I feel sorry for Kevin as well but in the final analysis, this outcome was decided by him and no one else. You tried your best, Jimmy. You couldn't do any more for him. Kevin had to want to live and be healthy and no amount of browbeating by you or his doctors or family can change this.
Jimmy,
I am very saddened to hear about the news on your brother.
God Bless
Scott
Jimmy,
My heart just aches as I read this. I am so sorry. No matter how you resolve yourself to your brothers self-destruction, it will be hard and feel unreal.
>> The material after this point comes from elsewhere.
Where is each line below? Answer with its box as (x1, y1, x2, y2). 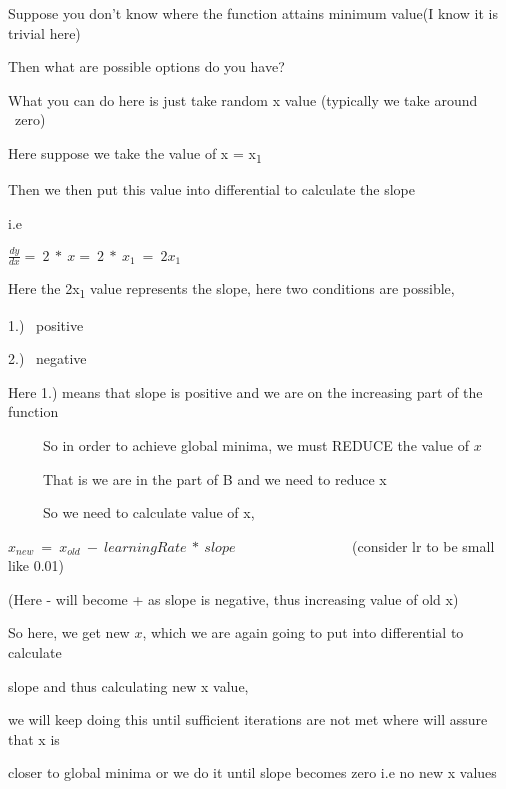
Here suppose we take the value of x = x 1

My mother basically destroyed herself by drinking. She fell in 2006, breaking her ankle. When I got her to the hospital, her system was wacked out, she was admitted to ICU and went through detox for 10+ days. She was SO intoxicated that they could not repair her broken ankle and could not admister any pain meds. After 3 months of being in and out of the hospital, she began drinking again (secretely). When confronted, she lied and got angry. She passed in March (after two long years of trying to recover from a fall that was caused by her drunkeness). She passed from liver failure-cirrhosis.
I teeter between anger and complete disbelief that we lost her within 2 months of learning of her condition.
It is unfortunate that self-destructive people think that they aren't hurting anyone but themselves. My mother's death is part of what has prompted me to do better. I have 5 kids and they deserve better than this!
Jimmy, you keep plugging away and encouraging others. Those who will wake up, will. Those who do not want to, will not. Who can understand it??
Joy @ lowcarbingjoy.blogspot.com
Oh Jimmy, I don't know how I missed this in your blog. I'm so sorry. I'm praying for healing.